== Segment start ==

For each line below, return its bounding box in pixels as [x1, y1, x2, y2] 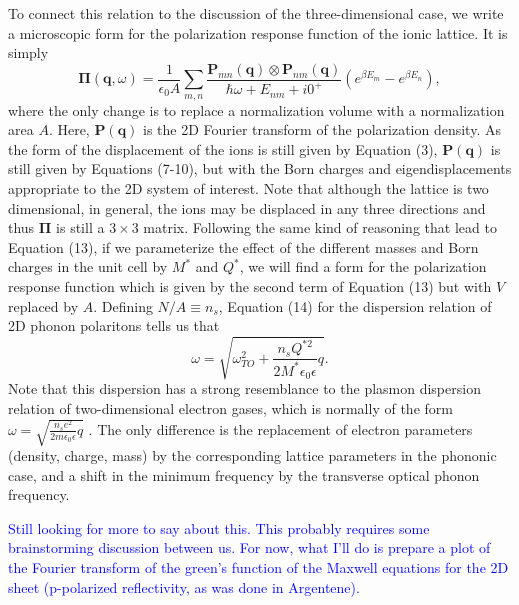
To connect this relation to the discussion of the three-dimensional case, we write [8, 3, 504, 23]
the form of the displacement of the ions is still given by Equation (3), [8, 138, 438, 159]
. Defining [93, 295, 153, 316]
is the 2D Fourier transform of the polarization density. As [143, 119, 501, 140]
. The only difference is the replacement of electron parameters [88, 418, 473, 439]
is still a [56, 217, 105, 238]
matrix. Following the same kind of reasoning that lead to [143, 217, 497, 238]
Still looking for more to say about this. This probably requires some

== Segment end ==

- EXERCISE DETAILS -
Reproduce every record in full. Leave out the images.

- EXERCISE RESULT -
For each line below, return its bounding box in pixels as [x1, y1, x2, y2] 
To connect this relation to the discussion of the three-dimensional case, we write [8, 3, 504, 23]
the form of the displacement of the ions is still given by Equation (3), [8, 138, 438, 159]
. Defining [93, 295, 153, 316]
is the 2D Fourier transform of the polarization density. As [143, 119, 501, 140]
. The only difference is the replacement of electron parameters [88, 418, 473, 439]
is still a [56, 217, 105, 238]
matrix. Following the same kind of reasoning that lead to [143, 217, 497, 238]
Still looking for more to say about this. This probably requires some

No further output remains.